Ease of Adaptation and Integration
· Flexible options for connectivity including SWIFT, API and file-based solution.·· · Speed to market with low-touch integration.
· Expert project management support during implementation.
· Intelligent message transformation and validation capability.
o Capability to manage legacy, emerging, and proprietary message formats.
Secure and Compliant
· EPO’s deep expertise in local country regulation creates an extensive compliance network, and serves as compliance-as-a-service functionality for clients. Since clients do not need to replicate each link individually, EPO allows clients to minimize the time, money, expertise and resources it takes to adhere to the complex, multiple layers of regulations necessary in both the originating and receiving markets.
o Robust compliance operation: Anti-Money Laundering (AML)/Counter Terrorist Financing (CTF), Anti-Bribery and Corruption (ABC) sanctions screening, Customer Due Diligence (CDD)/Know Your Customer (KYC), data protection, and fraud protection.
o Reduces regulatory exposure at receiving and originating banks by flagging payments as fraud.
o Banks must do KYC on each connection and compliance refresh yearly. EPO does this for the client.
o Aside from the robust physical network, EPO’s core expertise is in regulation and data. Skilled in the technical and regulatory requirements for international payments around the world, EPO adopts a combination of licensing, registration, partnerships and physical presence designed for compliant and successful payments.
o 60-70% of the complexity of a global payment lies in regulatory compliance, stemming from the fact that regulation in every country in the world is different.
o EPO’s validation database is a core asset. EPO keeps a large, continually updating database covering all the relevant banking regulations, procedures and conventions in all the countries in which it operates. This database allows the group to validate over 99% of payments in real-time, eliminating the high error rate in the correspondent system.
· Fully funded segregated account structure to safeguard client funds.
o Results in no credit or counterparty risk.
· Accredited security controls.
o EPO is authorized and regulated by the FCA under the Payment Service Regulations 2009 for the provision of payment services, a SWIFT member and ISO 27001 compliant.

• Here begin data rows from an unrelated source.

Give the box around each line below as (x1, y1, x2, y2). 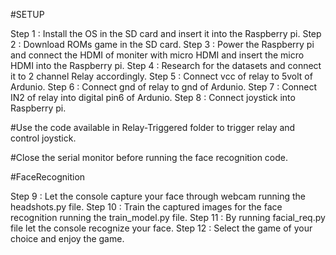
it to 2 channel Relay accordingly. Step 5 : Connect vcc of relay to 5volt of (10, 70, 313, 82)
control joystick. (10, 132, 77, 144)
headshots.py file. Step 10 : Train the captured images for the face (10, 201, 283, 213)
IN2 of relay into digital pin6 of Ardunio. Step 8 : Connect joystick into (10, 92, 296, 103)
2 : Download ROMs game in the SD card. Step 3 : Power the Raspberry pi (10, 39, 315, 50)
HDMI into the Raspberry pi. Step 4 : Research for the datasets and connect (10, 60, 322, 71)
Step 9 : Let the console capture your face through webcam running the (10, 190, 306, 202)
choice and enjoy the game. (10, 233, 125, 244)

Figure 3-EPO gives clients access to an evolving suite of settlement options
· Seamless access to an evolving suite of payment options and service capabilities (Figure 3)
o A broad spectrum of emerging technologies is supported on EPO’s network, with a focus on distributed ledger and other alternative payment channels (e.g. mobile wallets).

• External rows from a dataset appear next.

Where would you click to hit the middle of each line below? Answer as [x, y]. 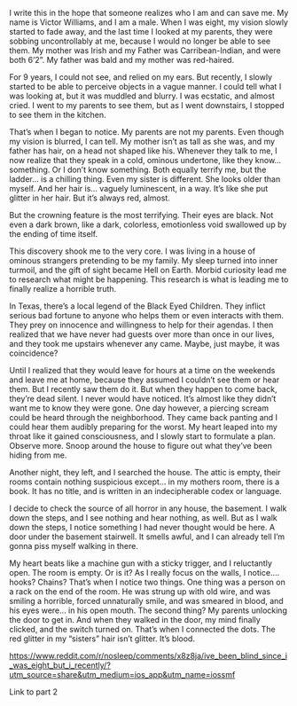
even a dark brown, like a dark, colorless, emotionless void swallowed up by [148, 224]
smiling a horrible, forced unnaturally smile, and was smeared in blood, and [146, 601]
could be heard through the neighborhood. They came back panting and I [143, 417]
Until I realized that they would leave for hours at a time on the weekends [142, 370]
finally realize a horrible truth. [63, 289]
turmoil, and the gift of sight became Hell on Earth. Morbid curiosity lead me [148, 270]
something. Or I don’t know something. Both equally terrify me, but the [138, 169]
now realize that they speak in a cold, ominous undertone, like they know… [145, 160]
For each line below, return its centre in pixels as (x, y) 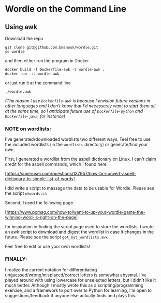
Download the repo (24, 38)
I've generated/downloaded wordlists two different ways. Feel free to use (78, 139)
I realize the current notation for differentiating (51, 269)
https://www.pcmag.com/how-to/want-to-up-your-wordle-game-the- (76, 212)
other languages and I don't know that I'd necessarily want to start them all (80, 106)
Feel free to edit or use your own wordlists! (48, 247)
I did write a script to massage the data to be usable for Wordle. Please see (80, 188)
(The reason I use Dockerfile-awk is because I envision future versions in (78, 101)
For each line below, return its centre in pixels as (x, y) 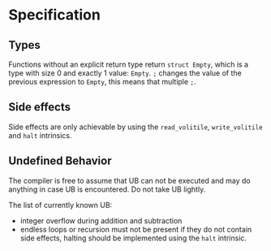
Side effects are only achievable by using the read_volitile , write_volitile (135, 127)
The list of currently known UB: (60, 205)
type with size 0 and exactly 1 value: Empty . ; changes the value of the (125, 73)
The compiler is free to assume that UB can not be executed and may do (129, 180)
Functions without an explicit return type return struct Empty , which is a (129, 64)
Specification (55, 15)
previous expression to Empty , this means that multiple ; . (102, 82)
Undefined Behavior (60, 161)

o As customer and market requirements change, EPO allows clients to flexibly and frictionlessly adapt.
· EPO’s expertise on new payment innovations supports product development of clients.
EPO’s benefits are most acute in the low value, high volume payment space. These payments may be B2B, B2C, C2B, or C2C, but must be digital payments. EPO’s services support established use cases such as corporate pension and payroll disbursements; accounts payables; trade related payments; expense disbursements; royalty payments; peer to peer payments; global remittances; card schemes; and merchant settlements. EPO has a target market of approximately $2 trillion dollars in annual flows of low monetary value, cross-border payments. This opportunity can be decomposed into the following buckets:
· Remittances: $663B
· Direct / Retail E-Commerce: $538B
· Commercial Trade: $450B
· P2P & Social Payments: $240B
· Emerging Economy Marketplaces: $117B
· Other Emerging Payments: $27B
This TAM equates to approximately 3 billion non-cash transactions, implying an average transaction size of $667. Assuming revenue /transaction stays in line with management’s long-term targets of £2.25-£3.25/ transaction ($3.12-$4.50 at current exchange rate $1.38/£), this equates to a $9-13B revenue opportunity. This implies a transaction cost (i.e. infrastructure cost) of 0.5% to 0.7% of the average transaction size. This target market, as measured by non-cash transactions, is growing at an estimated CAGR of around 10% globally and 17% in emerging markets.This growth can be attributed to: the rise of e-commerce; dislocation in the banking industry; de-risking and reduction of global footprint of banks; and accelerating demand in emerging markets.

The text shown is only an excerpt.